The NIH's Desirable Characteristics for Data Repositories, a section in their Selecting a Repository guidance, outlines characteristics that should be adhered to as closely as possible when selecting a repository for data. A brief summary of the desirable characteristics follows:

  • Metadata and PIDs: descriptive metadata enables FAIRness (Findability, Accessibility, Interoperability, and Reusability). A unique identifier is assigned to at least the data record itself, and to other descriptors where possible (Creator, Organization, Subjects, etc.)
  • Easy Access: Free access for records tagged as Open Access, reuse enabled through clear licenses, employs widely used, preferably non-proprietary formats. Guidance on how to use data is clear.
  • Long-term sustainability: Repository has a long-term management plan and retention policy.
  • Curation/Provenance: Repository either provides, or allows access to people who provide, curation or quality control assistance.
  • Security/Integrity/Confidentiality: Repository’s levels of security match sensitivity of the data. User confidentiality assured.

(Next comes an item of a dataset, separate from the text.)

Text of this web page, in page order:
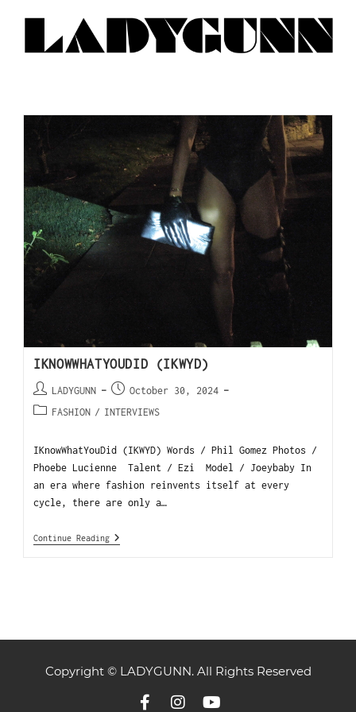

Any repository chosen for storing human data should also meet the Additional Considerations for Repositories Storing Human Data (even if de-identified) as outlined in the Selecting a Repository guidance. These considerations include stricter controls than the above, and should be reviewed carefully.

Describe How to Access Data and Timelines

Describe in your Data Management and Sharing Plan (DMSP) how your datasets, once deposited, will be accessible online. In addition, aim to provide the best possible estimate of a data sharing timeline based on publishing, policy compliance, and patent/ownership concerns.

Data Accessibility:

  • Explain in your DMSP how datasets or subsets of datasets will be accessible once shared. For instance, describe the kind of identifier that will be assigned when the data is stored online, such as a Digital Object Identifier (DOI) or another type of permanent URL.

Timelines for Data Sharing:

  • Per the NIH, the scientific data generated by the project should be shared as soon as possible, no later than the time of an associated publication or the end of the performance period, whichever comes first.
  • Journals may also have policies for sharing datasets associated with publications. If you know which journal you will publish in at the time of the DMSP submission, and if it has data sharing requirements, you may document them in the DMSP along with how this will affect your data sharing timelines.
  • Though data itself may not be patent-able, aspects of your project may need to remain confidential for certain periods of time for license or potential patent-related reasons. Check with your project team and all data owners/collaborators, as well as Northwestern University's Innovations and New Ventures Office to determine patent-related limitations on data sharing timelines
  • Describe, where possible, how long the shared data will be made available. The NIH institute or center funding the award may have specific requirements; in other cases, length of availability may depend on the requirements of publishers and similar partners.